• Rez-de-chaussée

L'avis de l'auteur Lonely Planet

Les salles I-III, centrées sur la période allant du néolithique à l’âge de bronze moyen (7000-1700 av. J.-C.), présentent la vie des premières colonies humaines autour de Cnossos et en Crète en général. Ne manquez pas la riche collection de bijoux, dont le pendentif aux abeilles en or exhumé à Malia. Les poteries du style de Kamares, richement ornées, servaient peut-être à la table du roi.

Les salles IV, V et VI, parmi les plus visitées, sont consacrées à l’âge du bronze récent (1700-1450 av. J.-C.), période d’apogée de la civilisation minoenne, avec la fondation de nouveaux palais, une architecture recherchée et une intense activité commerciale. Remarquez la maquette en argile d’une maison d’Archanes et le superbe plateau de jeu incrusté d’ivoire et de cristal. Fierté du musée, le disque de Phaistos reste une énigme : les signes gravés sur cette tablette en argile n’ont jamais été déchiffrés. Non loin, les lingots de cuivre provenant d’Agia Triada et du palais de Zakros soulignent l’importance des échanges économiques. Parmi les autres trésors figurent deux représentations de taurokathapsia – saut acrobatique au-dessus d’un taureau – mises au jour à Cnossos : la fameuse fresque de voltige avec taureau (souvent appelée “saute-taureau”) et une exquise sculpture d’acrobate (salle VI) en ivoire, de laquelle le taureau a malheureusement disparu.

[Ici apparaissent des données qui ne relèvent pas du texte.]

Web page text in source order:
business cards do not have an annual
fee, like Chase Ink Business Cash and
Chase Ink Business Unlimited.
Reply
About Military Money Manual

Dans les salles VII et VIII, objets et figurines cultuels soulignent l’importance de la religion dans la société minoenne. Exhumé à Agia Triada, le vase du Prince (salle VII) représente des soldats aux boucliers tendus de peau de bête face à un jeune homme de haut rang, sceptre à la main. Ne manquez pas la bague du roi Minos, chevalière restituée au musée en 2001. Au nombre des objets cérémoniels découverts à Cnossos sont exposées les figurines de déesses aux serpents aux seins nus et l’emblématique tête de taureau en stéatite aux cornes plaquées d’or et aux yeux en cristal de roche (un vase rituel ou rhyton).

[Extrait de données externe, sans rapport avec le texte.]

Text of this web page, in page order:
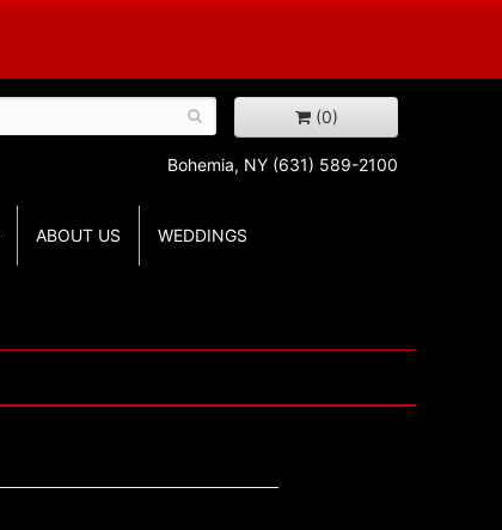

Les salles IX et X soulignent le rôle de Cnossos comme capitale d’une puissante thalassocratie – après l’effondrement administratif des autres palais. C’est l’époque où les Mycéniens pénétrèrent en Crète. Les tablettes d’argile en linéaire B (grec archaïque) montrent à la fois la complexité du système administratif et la façon dont les civilisations minoenne et mycénienne n’ont plus fini par faire qu’une à Cnossos. Le casque en défenses de sanglier et les poignards à manche d’or (salle X) témoignent du statut aristocratique des guerriers.

Les salles XI et XII présentent l’habitat, les sanctuaires et les rites funéraires de l’âge du bronze récent. La richesse du décor et l’opulence de la cérémonie peinte sur le sarcophage d’Agia Triada (salle XII) attestent du haut rang du trépassé.